Law firms have been urged to change their retainers now so they can charge clients for holding their money, given the “possibility, if not likelihood” of negative interest rates.
With rates sitting at an all-time low of 0.1%, Ian Johnson, chair of the Institute of Legal Finance & Management, said the prospect of negative rates was now realistic and banks may choose to pass on the cost to their customers.
The question then was whether law firms should in turn pass it on to their clients – and whether the Solicitors Regulation Authority (SRA) would allow them to.
He observed that the size of client account “doesn’t necessarily correlate to the size or financial stability of the firm that is holding that money, and we frequently see that it is the smaller firms that hold the larger amounts of client funds”.
Mr Johnson, who is also a director in the business advisory group of accountants Saffery Champness, said holding client money already had an impact on law firms through their indemnity insurance premiums and having to pay towards the SRA Compensation Fund.
“But this may have a more profound effect when every pound sitting to a client’s credit has a direct and proportional impact on their finances.
“Practices have been required to have clear interest policies in place for a number of years now, but they have up until now been based around paying a fair amount of interest to their clients, not the other way around.
“If rates became negative, we may see firms adopting a more ‘dynamic’ policy whereby the interest benefit or cost swings both ways.”
Mr Johnson predicted that the SRA would let firms recharge the cost: “I don’t think the SRA would put firms in the way of financial harm.”
He argued that this was the right approach – “law firms should not have to shoulder the costs” – but said they faced the problem of how they distribute them among clients.
He suggested firms would either increase their hourly rates marginally or introduce a fixed cost on a sliding scale, but said it had to be cost neutral to meet the requirement to treat clients fairly.
Mr Johnson urged firms to consider their position now. “If negative rates do come in, it’ll be costing them money by the minute.
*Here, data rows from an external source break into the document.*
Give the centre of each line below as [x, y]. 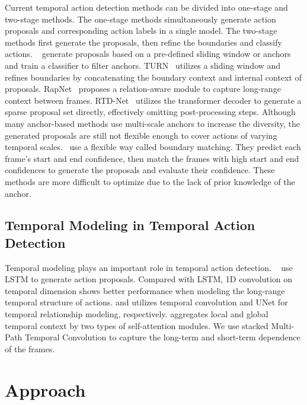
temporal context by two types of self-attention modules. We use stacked [137, 325]
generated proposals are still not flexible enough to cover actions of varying [141, 135]
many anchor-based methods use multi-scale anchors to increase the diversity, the [153, 123]
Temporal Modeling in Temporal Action [130, 225]
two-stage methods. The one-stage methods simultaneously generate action [140, 19]
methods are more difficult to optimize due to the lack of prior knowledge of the [150, 181]
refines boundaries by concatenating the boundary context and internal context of [153, 77]
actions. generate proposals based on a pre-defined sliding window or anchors [148, 54]

It also won’t be practical to go back and change your Ts&Cs retrospectively.”
He predicted that this situation would only make firms “more resistant” to holding onto client money.
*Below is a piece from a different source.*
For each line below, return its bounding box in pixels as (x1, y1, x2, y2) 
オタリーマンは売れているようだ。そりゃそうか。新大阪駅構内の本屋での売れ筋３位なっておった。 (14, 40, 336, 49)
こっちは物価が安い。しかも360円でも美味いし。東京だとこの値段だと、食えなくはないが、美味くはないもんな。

“Firms shouldn’t be holding onto client money just for the convenience of their clients anyway, but they will look even more closely at the commercial arrangement they have with their client.
“It will be interesting to see what, if any, effect this change in appetite will have on the speed of transactions. Where client money becomes a hot potato that nobody wants to hold on to, will this have an unexpectedly positive impact on completion efficiencies and will we see firms taking an increasingly bullish approach in the final stages of a matter?
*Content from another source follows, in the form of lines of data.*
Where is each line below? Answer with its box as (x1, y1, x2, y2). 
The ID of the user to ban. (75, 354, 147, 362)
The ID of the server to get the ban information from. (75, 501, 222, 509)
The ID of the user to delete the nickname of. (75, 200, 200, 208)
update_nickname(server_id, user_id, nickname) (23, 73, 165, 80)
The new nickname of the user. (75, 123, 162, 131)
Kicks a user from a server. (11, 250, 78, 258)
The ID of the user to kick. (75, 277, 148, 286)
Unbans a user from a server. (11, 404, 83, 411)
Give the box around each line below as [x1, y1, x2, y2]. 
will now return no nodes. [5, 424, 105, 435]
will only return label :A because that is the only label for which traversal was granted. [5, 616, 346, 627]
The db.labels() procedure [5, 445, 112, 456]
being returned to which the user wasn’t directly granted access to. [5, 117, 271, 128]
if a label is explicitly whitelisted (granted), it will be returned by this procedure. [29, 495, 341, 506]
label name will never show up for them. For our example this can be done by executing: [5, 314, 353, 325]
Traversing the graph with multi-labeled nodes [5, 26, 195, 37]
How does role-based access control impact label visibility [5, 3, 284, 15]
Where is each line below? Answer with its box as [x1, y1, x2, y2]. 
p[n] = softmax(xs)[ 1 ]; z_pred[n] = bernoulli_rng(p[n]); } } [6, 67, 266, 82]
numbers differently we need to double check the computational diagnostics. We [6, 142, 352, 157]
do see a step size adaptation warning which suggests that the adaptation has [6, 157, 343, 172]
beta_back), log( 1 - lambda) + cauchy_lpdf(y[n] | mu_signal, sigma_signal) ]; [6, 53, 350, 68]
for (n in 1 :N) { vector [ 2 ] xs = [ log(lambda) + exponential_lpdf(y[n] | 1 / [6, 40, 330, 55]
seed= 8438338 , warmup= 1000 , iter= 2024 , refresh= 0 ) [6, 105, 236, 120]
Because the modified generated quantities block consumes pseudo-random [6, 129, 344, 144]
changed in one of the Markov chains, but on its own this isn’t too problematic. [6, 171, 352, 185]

“Alternatively, firms may look beyond the traditional client account to other means of facilitating a deal, such as the use of third-party managed accounts.”
Mr Johnson said whether or not it was fair for banks to view a law firm’s client account in purely commercial terms was “a point for debate”, but he noted that “nobody took issue when rates were much more positive”.
An SRA spokesman said: “We are monitoring the situation and will look at any potential implications so we can provide guidance to the profession if required.”